The degradation rate of benzo(a)pyrene (B(a)P), a 5-ring PAH compound, was significantly enhanced in fungal (Phanerochaete chrysosporium) enriched soil composting microcosm reactors over that observed in unamended soil systems. The maximum B(a)P removal rate was 1.1 {mu}g/g-soil-day with fungal inoculation compared to 0.24 {mu}g/g-soil-day without fungal inoculation for a silt loam Kidman soil. Mass balance considerations suggested that the enhanced removal of B(a)P resulted in the formation of bound contaminant carbon residues in soil. A maximum bound residue formation rate of 0.37 {mu}g/g-soil-day was estimated in fungal inoculated microcosms. This was significantly different from the zero rate under natural soil conditions. The observed B(a) mineralization rates were less affected by fungal activity than was B(a)P removal. Degradation of B(a)P resulted in humification (i.e. polymerization) of most of contaminant carbon rather than conversion to CO{sub 2}. The fraction of contaminant carbon that was humified compared to that which was mineralized was dependent on soil type. A multi-compartment structural activity model has been developed to illustrate the overall degradation of B(a)P during soil composting.

Authors:

Qiu, Xiujin; McFarland, M J ^[1]

Utah State Univ., Logan (United States)

OSTI Identifier:: 5598541

Resource Type:: Journal Article

Journal Name:: Hazardous Waste and Hazardous Materials; (United States)

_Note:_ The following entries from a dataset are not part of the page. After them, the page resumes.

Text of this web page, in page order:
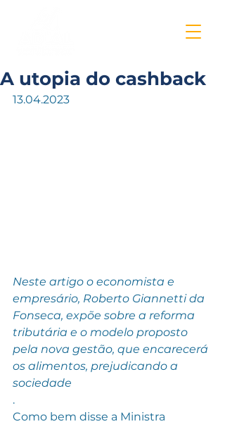
A utopia do cashback
13.04.2023
Neste artigo o economista e
empresário, Roberto Giannetti da
Fonseca, expõe sobre a reforma
tributária e o modelo proposto
pela nova gestão, que encarecerá
os alimentos, prejudicando a
sociedade
.
Como bem disse a Ministra
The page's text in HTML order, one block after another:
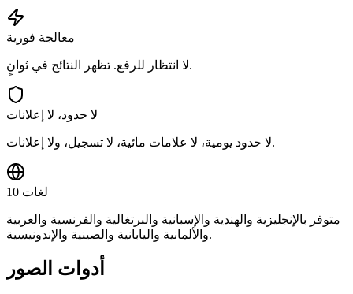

Additional Journal Information:: Journal Volume: 8:2; Journal ID: ISSN 0882-5696

Country of Publication:: United States

Language:: English

Subject:: 63 RADIATION, THERMAL, AND OTHER ENVIRON. POLLUTANT EFFECTS ON LIVING ORGS. AND BIOL. MAT.; 54 ENVIRONMENTAL SCIENCES; BENZOPYRENE; BIODEGRADATION; BIOLOGICAL MODELS; COMPOSTING; HUMUS; LAND POLLUTION CONTROL; LAND RECLAMATION; LOAM; MICROCOSMS; MINERALIZATION; PHANEROCHAETE; AROMATICS; CHEMICAL REACTIONS; CONDENSED AROMATICS; CONTROL; DECOMPOSITION; EUMYCOTA; FUNGI; HYDROCARBONS; MANAGEMENT; ORGANIC COMPOUNDS; PLANTS; POLLUTION CONTROL; PROCESSING; SOILS; WASTE MANAGEMENT; WASTE PROCESSING; 560300* - Chemicals Metabolism & Toxicology; 540250 - Environment, Terrestrial- Site Resource & Use Studies- (1990-)

Citation Formats


                    Qiu, Xiujin, and McFarland, M J. Bound residue formation in PAH contaminated soil composting using Phanerochaete chrysosporium.  United States: N. p.,  
        Web.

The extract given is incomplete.